Value of the lower bounds dimension, which allows us to select the lower bounds.

`bounds_dim_upper_val: int = 1` `class-attribute` `instance-attribute` #

Value of the upper bounds dimension, which allows us to select the upper bounds.

`time_bounds: str = 'time_bounds'` `class-attribute` `instance-attribute` #

Name of the variable which represents the bounds of the time axis

`from_ds(ds, time_dimension='time')` `classmethod` #

Initialise from a dataset

Parameters:

Name	Type	Description	Default
`ds`	`Dataset`	Dataset from which to initialise	required
`time_dimension`	`str`	The name of the time dimension in the dataset	`'time'`

Returns:

Type	Description
`BoundsInfo`	Initialised class

Source code in src/input4mips_validation/inference/from_data.py

@classmethod
def from_ds(cls, ds: xr.Dataset, time_dimension: str = "time") -> BoundsInfo:
    """
    Initialise from a dataset

    Parameters
    ----------
    ds
        Dataset from which to initialise
    time_dimension
        The name of the time dimension in the dataset

    Returns
    -------
    :
        Initialised class
    """
    climatology = ds_is_climatology(ds, time_dimension)

    should_have_time_bounds = (time_dimension in ds) and (not climatology)

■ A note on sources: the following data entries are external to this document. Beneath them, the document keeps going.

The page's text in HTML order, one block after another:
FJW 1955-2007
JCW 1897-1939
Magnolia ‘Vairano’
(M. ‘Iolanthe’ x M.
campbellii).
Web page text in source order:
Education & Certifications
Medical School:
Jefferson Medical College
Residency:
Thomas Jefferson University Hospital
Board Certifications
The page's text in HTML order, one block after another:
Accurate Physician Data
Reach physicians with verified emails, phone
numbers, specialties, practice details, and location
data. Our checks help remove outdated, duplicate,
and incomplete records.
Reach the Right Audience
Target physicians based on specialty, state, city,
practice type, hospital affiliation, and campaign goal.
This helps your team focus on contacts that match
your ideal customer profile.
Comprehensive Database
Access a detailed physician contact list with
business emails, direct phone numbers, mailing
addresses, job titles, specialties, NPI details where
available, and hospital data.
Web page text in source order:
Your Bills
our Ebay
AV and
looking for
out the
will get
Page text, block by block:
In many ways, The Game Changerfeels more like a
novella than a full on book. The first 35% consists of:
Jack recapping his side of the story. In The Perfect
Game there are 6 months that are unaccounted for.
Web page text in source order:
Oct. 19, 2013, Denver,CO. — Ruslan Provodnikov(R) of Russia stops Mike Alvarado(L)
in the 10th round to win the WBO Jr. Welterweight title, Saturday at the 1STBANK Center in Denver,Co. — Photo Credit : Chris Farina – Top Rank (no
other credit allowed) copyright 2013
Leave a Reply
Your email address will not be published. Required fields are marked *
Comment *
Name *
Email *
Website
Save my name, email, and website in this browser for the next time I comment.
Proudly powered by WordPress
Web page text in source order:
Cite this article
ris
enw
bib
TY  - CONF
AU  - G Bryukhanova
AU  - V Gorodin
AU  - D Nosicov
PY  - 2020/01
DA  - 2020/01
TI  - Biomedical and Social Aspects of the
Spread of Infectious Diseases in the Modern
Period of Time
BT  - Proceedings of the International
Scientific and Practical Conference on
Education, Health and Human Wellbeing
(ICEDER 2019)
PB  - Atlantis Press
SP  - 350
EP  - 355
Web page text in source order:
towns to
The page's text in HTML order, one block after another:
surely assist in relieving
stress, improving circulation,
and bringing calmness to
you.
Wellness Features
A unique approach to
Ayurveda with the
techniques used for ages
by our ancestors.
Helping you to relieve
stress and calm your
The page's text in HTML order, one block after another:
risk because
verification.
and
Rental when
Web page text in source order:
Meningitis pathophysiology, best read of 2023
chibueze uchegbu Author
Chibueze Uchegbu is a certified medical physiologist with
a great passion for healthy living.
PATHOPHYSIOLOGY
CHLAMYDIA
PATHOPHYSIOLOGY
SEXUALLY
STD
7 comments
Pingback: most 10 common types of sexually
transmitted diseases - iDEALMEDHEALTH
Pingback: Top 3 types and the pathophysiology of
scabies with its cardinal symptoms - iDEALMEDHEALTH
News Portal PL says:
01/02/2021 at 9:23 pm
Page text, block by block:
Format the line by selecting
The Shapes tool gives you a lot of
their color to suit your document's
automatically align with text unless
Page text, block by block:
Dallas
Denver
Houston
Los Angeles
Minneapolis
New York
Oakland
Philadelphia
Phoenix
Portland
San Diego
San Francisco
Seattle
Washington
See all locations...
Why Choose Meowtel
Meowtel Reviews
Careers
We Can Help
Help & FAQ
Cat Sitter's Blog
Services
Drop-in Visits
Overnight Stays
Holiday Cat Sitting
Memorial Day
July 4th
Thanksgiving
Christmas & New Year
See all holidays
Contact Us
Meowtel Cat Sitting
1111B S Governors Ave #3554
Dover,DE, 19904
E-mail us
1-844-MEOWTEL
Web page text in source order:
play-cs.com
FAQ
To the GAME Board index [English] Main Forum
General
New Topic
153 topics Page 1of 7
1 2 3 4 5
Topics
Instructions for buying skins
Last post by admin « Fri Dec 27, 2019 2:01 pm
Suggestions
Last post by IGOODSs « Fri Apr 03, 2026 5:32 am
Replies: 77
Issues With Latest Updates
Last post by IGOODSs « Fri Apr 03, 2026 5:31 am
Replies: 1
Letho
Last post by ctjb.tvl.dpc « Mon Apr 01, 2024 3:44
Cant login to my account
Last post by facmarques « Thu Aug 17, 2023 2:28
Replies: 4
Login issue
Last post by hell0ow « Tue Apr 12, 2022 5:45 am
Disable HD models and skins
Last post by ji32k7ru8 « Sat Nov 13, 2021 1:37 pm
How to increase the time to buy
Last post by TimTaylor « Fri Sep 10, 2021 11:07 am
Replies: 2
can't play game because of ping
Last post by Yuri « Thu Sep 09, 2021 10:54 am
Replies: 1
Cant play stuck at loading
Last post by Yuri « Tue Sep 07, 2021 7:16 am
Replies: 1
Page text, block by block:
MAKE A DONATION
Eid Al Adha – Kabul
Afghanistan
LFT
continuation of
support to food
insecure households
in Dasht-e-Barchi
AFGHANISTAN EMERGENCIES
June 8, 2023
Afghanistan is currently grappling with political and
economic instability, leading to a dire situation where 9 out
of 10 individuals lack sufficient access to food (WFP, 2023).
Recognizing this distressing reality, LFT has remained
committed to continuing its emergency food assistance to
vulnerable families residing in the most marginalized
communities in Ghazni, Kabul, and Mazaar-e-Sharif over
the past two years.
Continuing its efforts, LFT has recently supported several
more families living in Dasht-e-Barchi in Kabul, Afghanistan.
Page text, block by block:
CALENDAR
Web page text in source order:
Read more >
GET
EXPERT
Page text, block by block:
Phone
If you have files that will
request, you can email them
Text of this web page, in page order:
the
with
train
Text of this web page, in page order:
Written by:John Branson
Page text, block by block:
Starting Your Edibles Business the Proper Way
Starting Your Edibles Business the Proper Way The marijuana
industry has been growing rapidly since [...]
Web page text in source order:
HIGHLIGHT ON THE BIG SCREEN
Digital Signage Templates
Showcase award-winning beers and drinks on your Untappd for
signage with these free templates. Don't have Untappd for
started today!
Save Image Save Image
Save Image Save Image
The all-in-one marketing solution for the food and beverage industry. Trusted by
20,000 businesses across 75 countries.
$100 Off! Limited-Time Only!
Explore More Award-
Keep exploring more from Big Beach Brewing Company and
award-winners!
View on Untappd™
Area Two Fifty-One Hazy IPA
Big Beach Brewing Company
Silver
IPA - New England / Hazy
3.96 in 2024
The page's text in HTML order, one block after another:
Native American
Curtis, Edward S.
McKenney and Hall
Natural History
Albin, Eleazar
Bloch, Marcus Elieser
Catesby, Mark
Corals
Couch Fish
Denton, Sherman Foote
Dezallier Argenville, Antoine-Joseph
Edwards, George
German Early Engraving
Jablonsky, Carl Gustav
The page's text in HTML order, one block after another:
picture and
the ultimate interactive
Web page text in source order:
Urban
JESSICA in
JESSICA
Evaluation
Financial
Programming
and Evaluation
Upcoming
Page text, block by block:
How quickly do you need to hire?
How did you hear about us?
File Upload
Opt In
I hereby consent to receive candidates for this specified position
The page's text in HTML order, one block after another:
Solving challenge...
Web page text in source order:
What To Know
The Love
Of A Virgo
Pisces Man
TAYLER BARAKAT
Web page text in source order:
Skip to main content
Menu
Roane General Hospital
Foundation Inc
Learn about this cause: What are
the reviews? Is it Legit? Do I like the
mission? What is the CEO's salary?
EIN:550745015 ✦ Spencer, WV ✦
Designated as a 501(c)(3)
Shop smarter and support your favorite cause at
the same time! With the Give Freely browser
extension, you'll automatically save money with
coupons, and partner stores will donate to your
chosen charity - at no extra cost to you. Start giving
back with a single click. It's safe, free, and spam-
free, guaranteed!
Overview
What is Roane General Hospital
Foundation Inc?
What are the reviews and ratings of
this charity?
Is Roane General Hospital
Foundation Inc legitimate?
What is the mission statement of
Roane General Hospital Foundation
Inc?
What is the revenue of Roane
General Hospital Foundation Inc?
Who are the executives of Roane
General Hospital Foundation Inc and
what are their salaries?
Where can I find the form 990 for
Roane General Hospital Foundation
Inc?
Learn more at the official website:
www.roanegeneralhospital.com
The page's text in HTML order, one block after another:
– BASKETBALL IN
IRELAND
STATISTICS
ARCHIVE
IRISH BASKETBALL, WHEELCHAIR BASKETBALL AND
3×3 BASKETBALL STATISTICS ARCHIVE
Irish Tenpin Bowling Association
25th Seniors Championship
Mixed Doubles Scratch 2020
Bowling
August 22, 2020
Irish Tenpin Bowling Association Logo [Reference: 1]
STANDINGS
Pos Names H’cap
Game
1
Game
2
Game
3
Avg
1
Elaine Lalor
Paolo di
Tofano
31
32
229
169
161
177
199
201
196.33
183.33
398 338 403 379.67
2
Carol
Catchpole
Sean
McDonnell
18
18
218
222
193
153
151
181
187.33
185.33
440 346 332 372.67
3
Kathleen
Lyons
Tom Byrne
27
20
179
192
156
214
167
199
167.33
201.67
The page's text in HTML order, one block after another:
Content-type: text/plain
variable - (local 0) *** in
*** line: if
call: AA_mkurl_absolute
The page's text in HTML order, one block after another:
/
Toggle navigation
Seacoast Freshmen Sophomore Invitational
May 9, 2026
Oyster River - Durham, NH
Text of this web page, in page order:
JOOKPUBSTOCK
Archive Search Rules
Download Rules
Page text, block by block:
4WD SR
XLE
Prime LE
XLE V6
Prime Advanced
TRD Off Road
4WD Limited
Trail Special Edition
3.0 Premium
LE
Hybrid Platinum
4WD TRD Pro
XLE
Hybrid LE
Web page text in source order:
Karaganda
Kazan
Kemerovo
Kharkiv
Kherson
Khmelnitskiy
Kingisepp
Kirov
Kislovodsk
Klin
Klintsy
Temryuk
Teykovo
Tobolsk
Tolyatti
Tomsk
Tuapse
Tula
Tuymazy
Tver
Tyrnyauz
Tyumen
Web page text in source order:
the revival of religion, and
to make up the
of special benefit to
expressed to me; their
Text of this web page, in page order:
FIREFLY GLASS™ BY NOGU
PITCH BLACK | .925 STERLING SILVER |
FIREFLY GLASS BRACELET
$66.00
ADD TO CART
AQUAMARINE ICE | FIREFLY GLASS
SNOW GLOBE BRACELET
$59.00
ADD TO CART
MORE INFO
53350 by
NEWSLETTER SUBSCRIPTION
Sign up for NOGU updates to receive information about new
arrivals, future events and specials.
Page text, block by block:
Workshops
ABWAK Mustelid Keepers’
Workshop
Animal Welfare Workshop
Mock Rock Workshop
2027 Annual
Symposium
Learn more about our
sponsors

    if should_have_time_bounds:
        # Has to be like this according to CF-convention
        bounds_info_key = "bounds"
        time_bounds = ds[time_dimension].attrs[bounds_info_key]
        time_bounds_dims = ds[time_bounds].dims
        bounds_dim_l = [v for v in time_bounds_dims if v != time_dimension]
        if len(bounds_dim_l) != 1:
            msg = (
                f"Expected to find just one non-time dimension for {time_bounds}. "
                f"Inferred: {bounds_dim_l=}. "
                f"Original dimensions of {time_bounds}: {time_bounds_dims}"
            )
            raise AssertionError(msg)

        bounds_dim = bounds_dim_l[0]

    else:
        if climatology:
            logger.debug("climatology, guessing bounds info")
        else:
            logger.debug(
                f"{time_dimension=} not in the dataset, guessing bounds info"
            )

        guesses = ("bounds", "bnds", "nv")
        for guess in guesses:
            if guess in ds.dims:
                bounds_dim = guess
                time_bounds = "not_used"
                logger.debug(
                    f"Found {bounds_dim}, assuming that is the bounds variable"
                )
                break

        else:
            msg = (
                "Could not guess which variable was the bounds variable. "
                f"Guessed {guesses=}. "
                f"{ds=}."
            )
            raise AssertionError(msg)

    # Upper, lower
    bounds_dim_expected_size = 2
    if ds[bounds_dim].size != bounds_dim_expected_size:
        raise AssertionError(ds[bounds_dim].size)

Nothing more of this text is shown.